Philharmonia Orchestra / Salonen, Royal Festival Hall
Tuesday 16 June 2009
Coupling Berg’s Three Orchestral Pieces with Mahler’s 7th Symphony (as part of Esa-Pekka Salonen’s "Vienna - City of Dreams" festival) was a neat reversal of the "before" and "after". Even the moderately informed of the audience would surely have picked up on the amazing sense of evolution taking place before our very ears. This after all is the dream turned expressionist nightmare - the post-Mahlerian "big bang" - and not for nothing did Berg borrow the hammer of fate from Mahler’s 6th Symphony to nail the end of an era with his remorseless march to the abyss.
Salonen's hard-edged and brightly lit reading of the Berg turned the fantasmogorical scoring into something of a glare in the unforgiving immediacy of the Festival Hall. I think there is a great deal more to deal with here than complex texture and what I missed from Salonen's rather forensic reading was a wistful sense of the ephemeral - of evocative and much-loved Viennisms like the waltz fleetingly recalled in fading light.
There was a similar feeling of disengagement from the more personal aspects of Mahler's 7th Symphony. Salonen and the Philharmonia Orchestra faired well in the prehistoric processional of the first movement offsetting it vigorously with the vaulting horns of the second idea which sounds more and more like something John Williams might have written for Indiana Jones. But the central departure to arcadia was decidedly frigid, and you had to wonder if Salonen wasn't taking Mahler's self-confessed abstraction in this symphony a little too far. His altogether different kind of night music - a lot not a little in this instance - was coolly objective with the guitar and mandolin flecked serenade sounding unloved and unloving.

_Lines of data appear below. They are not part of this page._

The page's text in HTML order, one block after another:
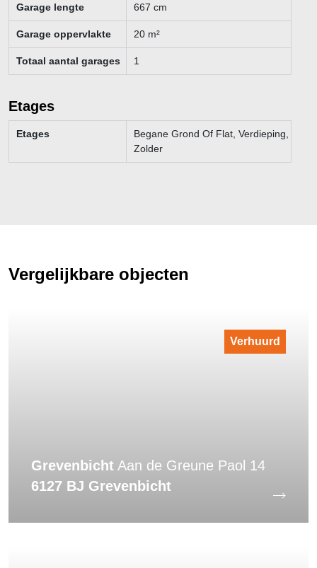
Garage lengte 667 cm
Garage oppervlakte 20 m²
Totaal aantal garages 1
Etages
Etages
Begane Grond Of Flat, Verdieping,
Zolder
Vergelijkbare objecten
Grevenbicht Aan de Greune Paol 14
6127 BJ Grevenbicht
Verhuurd
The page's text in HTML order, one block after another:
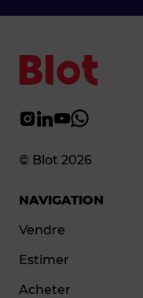
© Blot 2026
NAVIGATION
Vendre
Estimer
Acheter
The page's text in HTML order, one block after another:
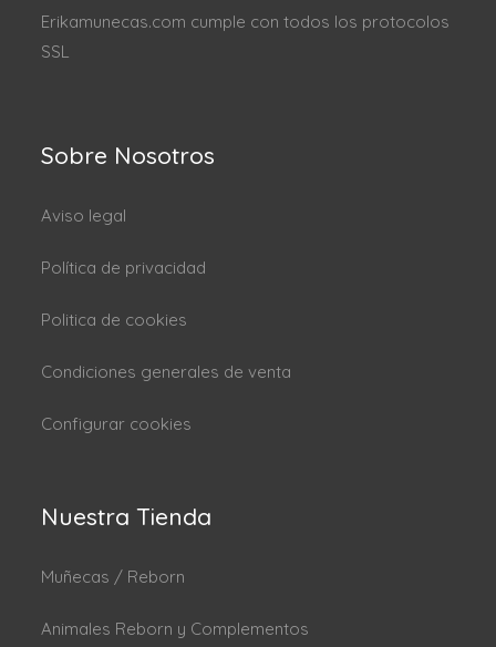
Erikamunecas.com cumple con todos los protocolos
SSL
Sobre Nosotros
Aviso legal
Política de privacidad
Politica de cookies
Condiciones generales de venta
Configurar cookies
Nuestra Tienda
Muñecas / Reborn
Animales Reborn y Complementos
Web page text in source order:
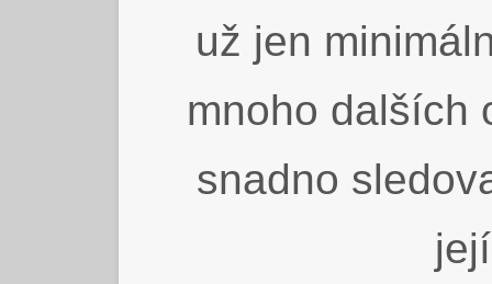
už jen
mnoho dalších
snadno
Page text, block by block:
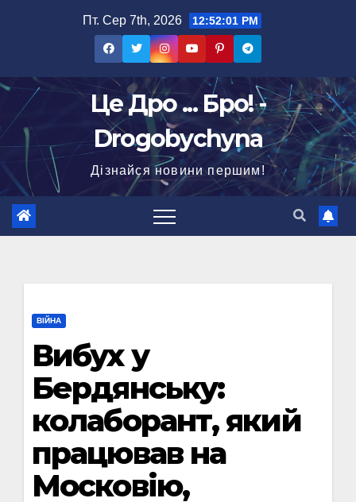
Пт. Сер 7th, 2026 12:52:02 PM
Це Дро ... Бро! -
Drogobychyna
Дізнайся новини першим!
ВІЙНА
Вибух у
Бердянську:
колаборант, який
працював на
Московію,
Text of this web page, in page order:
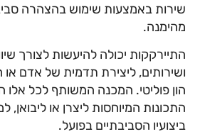
שירות באמצעות שימוש בהצהרה
מהימנה.
התיירקקות יכולה להיעשות לצורך
ושירותים, ליצירת תדמית של אדם
הון פוליטי. המכנה המשותף לכל אלו
התכונות המיוחסות ליצרן או ליבואן,
ביצועיו הסביבתיים בפועל.
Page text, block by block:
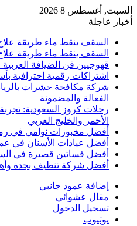
السبت, أغسطس 8 2026
أخبار عاجلة
السقف ينقط ماء طريقة
السقف ينقط ماء طريقة
قهوجيين فن الضيافة
اشتراكات رقمية احترافية
شركة مكافحة حشرات
الفعالة والمضمونة
رحلات كروز السعودية:
الأحمر والخليج العربي
أفضل مخبوزات نوامي في
أفضل عيادات الأسنان في
أفضل فساتين قصيرة في
أفضل شركة تنظيف بجدة
إضافة عمود جانبي
مقال عشوائي
تسجيل الدخول
يوتيوب
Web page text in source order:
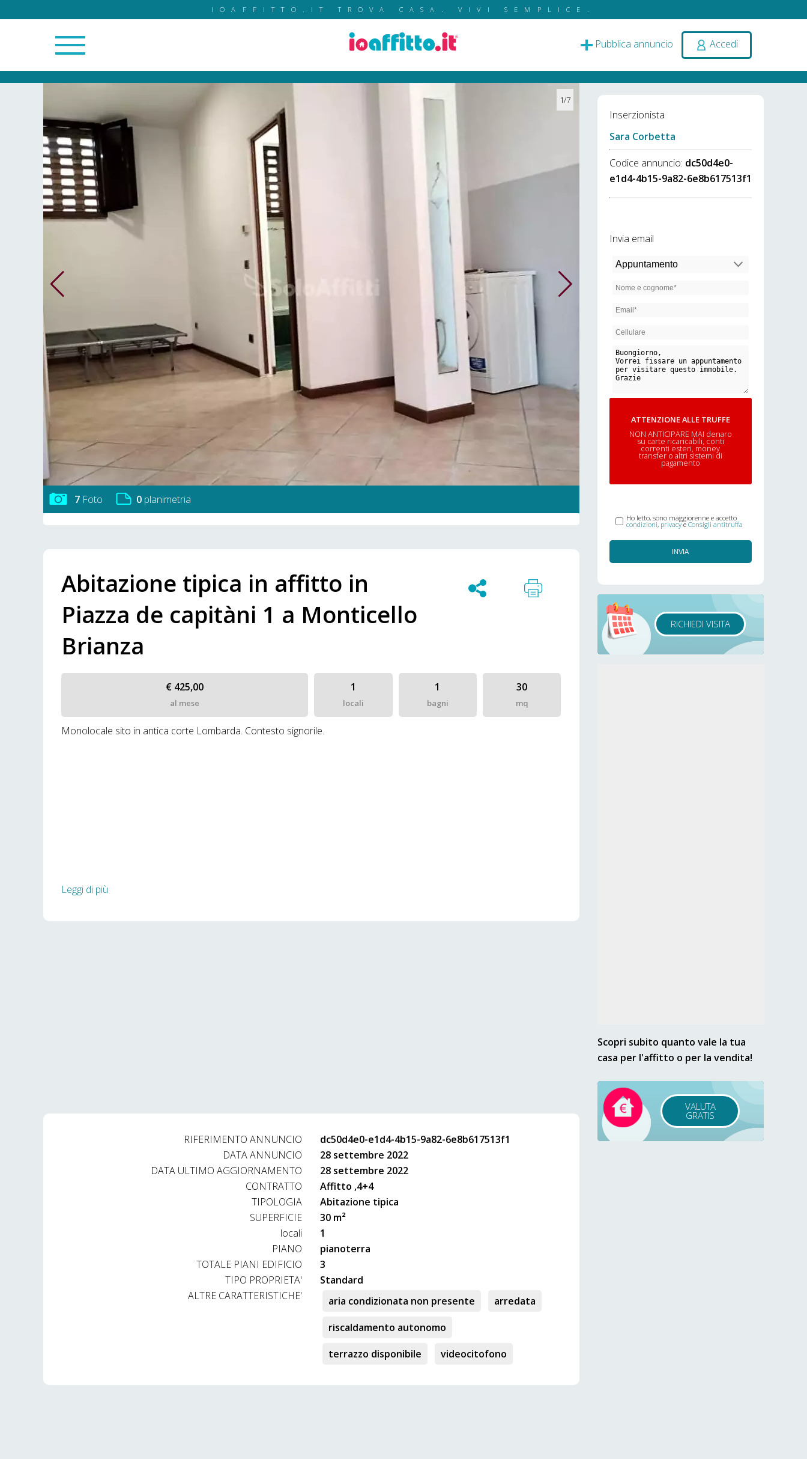
IOAFFITTO.IT TROVA CASA. VIVI SEMPLICE.
Pubblica annuncio Accedi
1/7
7 Foto 0 planimetria
Abitazione tipica in affitto in
Piazza de capitàni 1 a Monticello
Brianza
€ 425,00
al mese
1
locali
1
bagni
30
mq
Monolocale sito in antica corte Lombarda. Contesto signorile.
Leggi di più
RIFERIMENTO ANNUNCIO
dc50d4e0-e1d4-4b15-9a82-6e8b617513f1
DATA ANNUNCIO
28 settembre 2022
DATA ULTIMO AGGIORNAMENTO
28 settembre 2022
CONTRATTO
Affitto ,4+4
TIPOLOGIA
Abitazione tipica
SUPERFICIE
30 m²
locali
1
PIANO
pianoterra
TOTALE PIANI EDIFICIO
3
TIPO PROPRIETA'
Standard
ALTRE CARATTERISTICHE'
aria condizionata non presente
arredata
riscaldamento autonomo
terrazzo disponibile
videocitofono
Inserzionista
Sara Corbetta
Codice annuncio: dc50d4e0-
e1d4-4b15-9a82-6e8b617513f1
Invia email
ATTENZIONE ALLE TRUFFE
NON ANTICIPARE MAI denaro
su carte ricaricabili, conti
correnti esteri, money
transfer o altri sistemi di
pagamento
Ho letto, sono maggiorenne e accetto
condizioni, privacye Consigli antitruffa
INVIA
RICHIEDI VISITA
Scopri subito quanto vale la tua
casa per l'affitto o per la vendita!
VALUTA
GRATIS

The grisly scherzo was more Salonen's bag, its grunts and thwacks scarily in your face. But I have to say that until we got to the riotous finale, timpani and trumpets flaring impressively, the performance didn’t really come off the page in any meaningful way. And that’s taking into account the curious and unique objectivity of the piece. But the finale, of course, drew cheers with its brash cross-cutting of Viennese dance modes hurtling us to a kind of bovine orgy of rattling cow bells and ecstatically overreached trumpets and horns. Mahler knew how to put on a good show alright - even one as flashy and skin deep as this.